Mrs. Stewart hastily put down the crystal. "I don't want to see one," she said; "I'm afraid it might bring me bad luck, and, besides, I can't wait for it, I've got several calls to make before I go home, and I think there's a storm coming." She shivered. "I'm quite cold."

Miss Ormond said that must be the effect of the crystal, as the afternoon was still oppressively hot.

Goring caught up with Mrs. Stewart in the gravel drive outside the house and walked through Kensington Gardens with her. It seemed to them both quite natural that they should be walking together, and their talk was in the vein of old friends who have met after a long separation rather than in that of new acquaintances. When he left her and turned to walk across Hyde Park towards Westminster, he examined his impressions and perceived that he was in a state of mind foreign to his nature, and therefore the butt of his ridicule; a state in which, if he and Mrs. Stewart had been unmarried persons, he would have said to himself, "That is the woman I shall marry." It would not have been a passion or an emotion that would have made him say that; it would have been a conviction. As it was, the thing was absurd. Cochrane had told him, half in jest, that Mrs. Stewart was a breaker of hearts, but had not hinted that her own was on the market. Her appearance made it surely an interesting question whether she had a heart at all.

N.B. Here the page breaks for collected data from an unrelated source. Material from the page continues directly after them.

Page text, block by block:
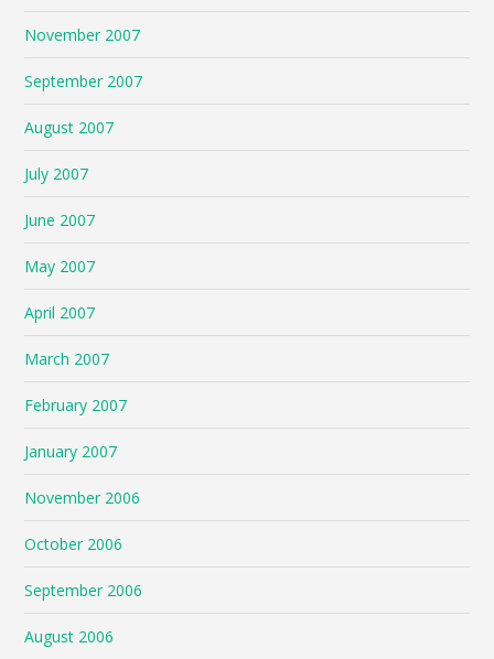
November 2007
September 2007
August 2007
July 2007
June 2007
May 2007
April 2007
March 2007
February 2007
January 2007
November 2006
October 2006
September 2006
August 2006

And for himself? He hated to think of his marriage, because he recognized in it the fatal "little spot" in the yet ungarnered fruit of his life. He was only thirty, but he had been married seven years and had two children, both of them the image of all the Barthops that had ever been, except his own father. In moments of depression he saw himself through all the coming years being gradually broken, crushed under a weight of Barthops—father-in-law, wife and children—moulded into a thin semblance of a Marquis of Ipswich, a bastard Marquis. No one but himself knew the weakness of his character—explosive, audacious in alarums or excursions, but without the something, call it strength or hardness or stupidity, which enables the man or woman possessing it to resist constant domestic pressure—the unconscious pressure of radically opposed character. The crowd applauds the marriage of such opposites because their side almost always wins; partly by its own weight and partly by their weight behind. But the truth is that two beings opposed in emotional temperament and mental processes are only a few degrees more able to help and understand each other in the close union of marriage than the two personalities of Milly Stewart in the closer union of her body.

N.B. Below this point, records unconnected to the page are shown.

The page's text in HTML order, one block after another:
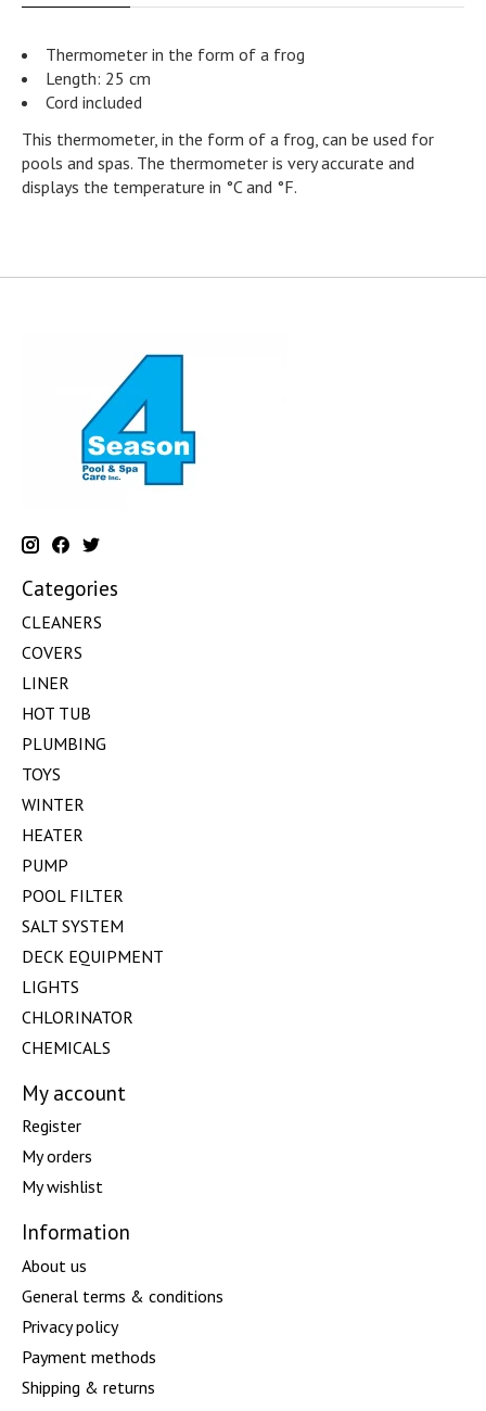
Thermometer in the form of a frog
Length: 25 cm
Cord included
This thermometer, in the form of a frog, can be used for
pools and spas. The thermometer is very accurate and
displays the temperature in °C and °F.
Categories
CLEANERS
COVERS
LINER
HOT TUB
PLUMBING
TOYS
WINTER
HEATER
PUMP
POOL FILTER
SALT SYSTEM
DECK EQUIPMENT
LIGHTS
CHLORINATOR
CHEMICALS
My account
Register
My orders
My wishlist
Information
About us
General terms & conditions
Privacy policy
Payment methods
Shipping & returns

From one point of view it was Goring's fatal weakness to have a real affection for his father-in-law, who was a pattern of goodness and good-breeding. Consequently, that very morning he had promised Lord Ipswich to walk in the straightest way of the party, for one year at least; and if he must slap faces, to select them on the other side of the House. Nevertheless, if he really wished to give sincere gratification to Lord Ipswich and to dear Augusta, he must needs give up his capricious and offensive tactics altogether. These things might give him a temporary notoriety in the House and country, but they were not in the traditions of the Ipswich family, which had held a high place in politics for two hundred years. The Marquis said that he had always tried to make George feel that he was received as a true son of the family and heir of its best traditions, if not of its name. There had been a great deal of good faith on both sides. Yet now a solitary young man, looking well in the frock-coat and tall hat of convention, might have been observed stopping and striking the gravel viciously as he reflected on the political future which his father-in-law was mapping out for him.